Youth Ministry Philosophy

As I interviewed for youth ministry positions across the country this past June, I was asked for many things.  A picture of myself, and a resume were always required.  Some churches required a statement of faith, which allowed them to learn more about my personal beliefs.  Then one church asked for my Philosophy of Ministry.  I had worked with a few different philosophies, and my basic vision had always revolved around outreach, but I needed to write something down that described the big building blocks of a full and working youth discipleship engine.  The following is what I came up with as I researched many of the philosophies I’d worked with in the past, as well as looking up the philosophies of some of my friends and talking with them on their thoughts.

Take a moment to read, and let me know what you think if you’ve worked in youth ministry, or have ever ministered to the middle and high school ages.

Philosophy of Youth Ministry
Daniel Griswold

The purpose of youth ministry is to grow life long disciples of Christ.

Youth Ministry is:

Theological/Discipling (Matthew 28:18-20)
We need to encourage reflection on God’s work in the world (past, present, and future) and help students to live engulfed in God’s Word.

A) Proclamation of Gospel in Youth Services and One on One Relationships
B) Education in Biblical Literacy in Small Groups and One on One Relationships
C) Cheering on growth in Personal Devotion to God
D) Celebration of God’s work in Worship through Arts and Communications
E) Constant challenges to reach out and live in Obedience (Great Commission)
(ex. outreach/inreach, missions, service project)

*This all happens in the context of fellowship/community and as youth are
discipled, they are encouraged to take part in the life of the larger church context.

(2) Relational/Incarnational/Contextualized (John 1:14)
Students need to be met where they are at, whether at the Ball Park, the schoolyard, at the mall, home, or in church.  Youth have a unique perspective on life because they occupy a unique space.  By understanding this and spending time with them, we minister to them more effectively.

A) Stories are listened to (Background stories are essential)
Basic Questions of Youth Ministry (See Dean Borgman’s “When Kumbaya is Not Enough”):
1) Where have you been?
2) Where are you now?
3) Where do you need to go/grow?
4) How can I help you get there?

B) Their environments are experienced (sports games, mall courts, skate parks)
C) Triumphs and Tragedies are celebrated and processed
D) Homes are visited and Life Situations are known
E) Understanding of the specific Questions Youth are asking of life as they learn
F) Their media (tech) and communication methods are understood/interacted with

(3) Family Centered/Repairing/Equipping (Exodus 20:12; Deuteronomy 5:16)
Living in a broken world is not easy, and as family systems break down and adults abandon children and teens, youth ministry needs to help encourage and build whatever family a student has.  Some will have full functioning families and not even know it, so the youth worker must respect the family and work with them to take part in their families even as society tells them to separate or wholly rebel.

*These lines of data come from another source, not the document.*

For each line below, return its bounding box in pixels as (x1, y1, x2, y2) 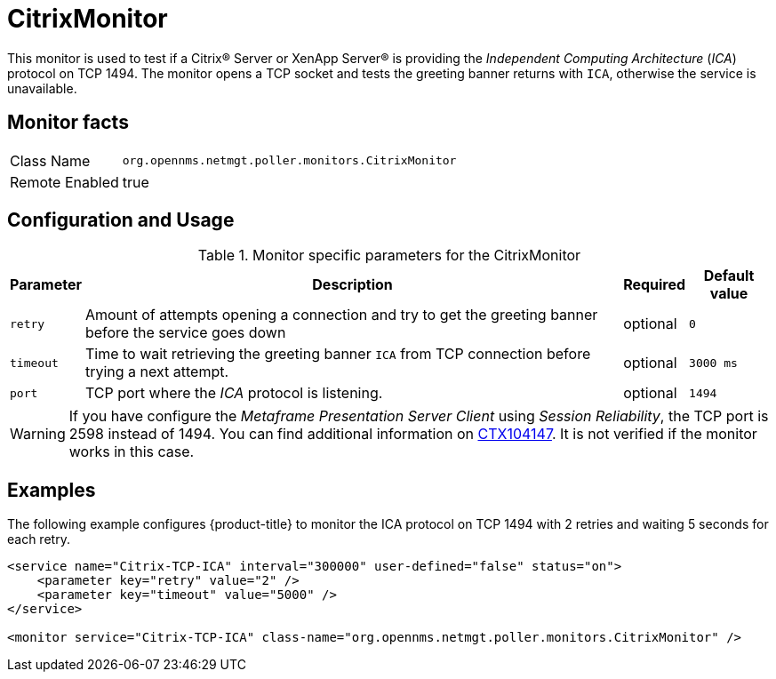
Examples (7, 478, 96, 501)
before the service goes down (84, 324, 286, 342)
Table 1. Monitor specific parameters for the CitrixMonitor (197, 246, 581, 265)
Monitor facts (7, 111, 129, 134)
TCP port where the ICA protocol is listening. (84, 384, 383, 403)
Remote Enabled (10, 172, 119, 191)
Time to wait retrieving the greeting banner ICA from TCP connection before (84, 345, 591, 363)
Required (623, 276, 686, 294)
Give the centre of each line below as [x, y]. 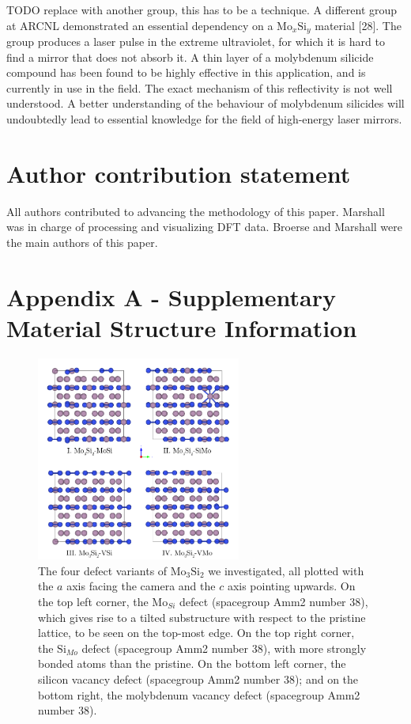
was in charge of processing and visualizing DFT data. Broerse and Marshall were [204, 227]
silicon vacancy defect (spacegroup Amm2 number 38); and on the [198, 679]
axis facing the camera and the [141, 586]
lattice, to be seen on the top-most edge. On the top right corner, [196, 633]
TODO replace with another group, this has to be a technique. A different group [202, 9]
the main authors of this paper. [82, 242]
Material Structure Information [182, 327]
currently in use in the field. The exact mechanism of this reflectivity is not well [200, 87]

A) Educates and provides resources to parents of teens
B) Encourages parents who are stressed or despairing
C) Connects parents to one another to provide support
D) Challenges parents to serve in the youth ministry
E) Communicates effectively the events, growth, and life of the youth
*A Parent Council helps steer the ministry, and provide wisdom/support

(4) Life Enabling/Counseling (John 13:34-35)
The Youth Ministry can be a healing presence in the community as it represents Christ and prays for the many it reaches out to.  Many will come to Christ and will have individual hurts because our world is often so broken and will be in need of an ear to hear.  Simply by caring and listening to one another, and by teaching this to youth, we can establish a community of care.  Most adolescent issues can be dealt with in one or two meetings, and it is good to know our limits and when to refer to a physician or professional counselor.

(5) Team Based
(1 Corinthians 3:5-9)
Love is spelled T-I-M-E, and it takes a lot of it to build a relationship with a student and more to walk with them in faith.  Because of this, it is impossible for one Youth Worker/Leader/Pastor to reach out to all the students deeply, and simultaneously.  Because of this, the Leader must build and equip a confident team of youth professionals, who have a passion to reach and care for the youth in their church and greater communities.

A good team (not including paid staff) is composed of:
A) Relational Leaders of many ages and interests
ex. a Grandfather figure, a cool young couple, etc.
B) Support Volunteers (Parents/Servants)
ex. check in parents, food preparers, setup teams, etc.
C) Student Leaders (w/certain responsibilities)
ex. testimonies, worship, outreach, etc.

Youth Ministry Simply Put:
Students need a good foundation to sit on, and each mature Christian relationship is a peg in their stool.  Their parents usually provide two strong pegs, and the youth minister can be a third peg that shows the student that people outside the family can be strong Christ followers.  In cases where families are breaking apart, more support from the church and the youth ministry help stabilize youth and show them through the church how much Christ loves them and cares for them as one body working together.  They are then enabled to share that love with even more people.

There it is at this point.  I’m sure I forgot something.  What is it?